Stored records

━━━━━━

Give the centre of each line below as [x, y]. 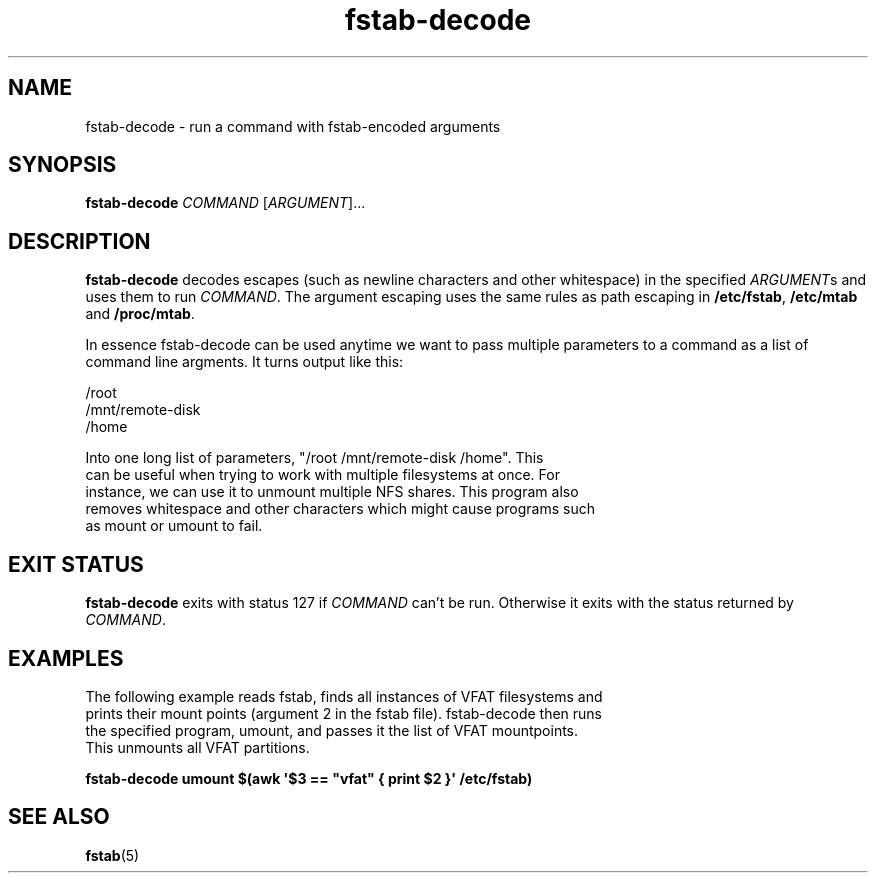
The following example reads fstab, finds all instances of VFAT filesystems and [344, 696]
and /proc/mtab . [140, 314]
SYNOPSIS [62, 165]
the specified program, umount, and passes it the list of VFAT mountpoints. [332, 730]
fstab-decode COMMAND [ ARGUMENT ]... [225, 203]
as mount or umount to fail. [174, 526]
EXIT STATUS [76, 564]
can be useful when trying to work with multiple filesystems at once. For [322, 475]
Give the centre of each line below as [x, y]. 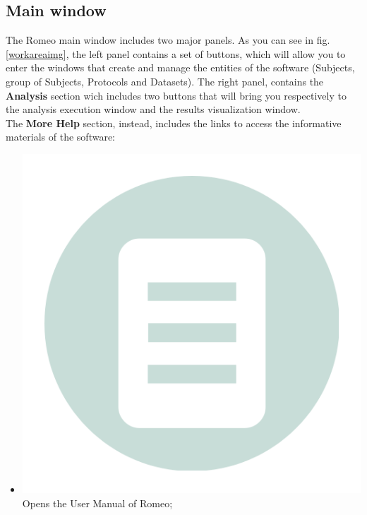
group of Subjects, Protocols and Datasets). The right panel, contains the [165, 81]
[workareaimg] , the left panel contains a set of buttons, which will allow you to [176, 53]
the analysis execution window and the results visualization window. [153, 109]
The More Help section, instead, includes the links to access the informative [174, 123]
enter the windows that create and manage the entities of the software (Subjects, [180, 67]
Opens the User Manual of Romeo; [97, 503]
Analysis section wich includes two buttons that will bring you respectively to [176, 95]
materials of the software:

━━━━━━

# What the task asks
An exact copy of all the data above is required; omit any pictures.

# Answer below
Give the centre of each line below as [x, y]. 
The following example reads fstab, finds all instances of VFAT filesystems and [344, 696]
and /proc/mtab . [140, 314]
SYNOPSIS [62, 165]
the specified program, umount, and passes it the list of VFAT mountpoints. [332, 730]
fstab-decode COMMAND [ ARGUMENT ]... [225, 203]
as mount or umount to fail. [174, 526]
EXIT STATUS [76, 564]
can be useful when trying to work with multiple filesystems at once. For [322, 475]
Give the centre of each line below as [x, y]. 
group of Subjects, Protocols and Datasets). The right panel, contains the [165, 81]
[workareaimg] , the left panel contains a set of buttons, which will allow you to [176, 53]
the analysis execution window and the results visualization window. [153, 109]
The More Help section, instead, includes the links to access the informative [174, 123]
enter the windows that create and manage the entities of the software (Subjects, [180, 67]
Opens the User Manual of Romeo; [97, 503]
Analysis section wich includes two buttons that will bring you respectively to [176, 95]
materials of the software:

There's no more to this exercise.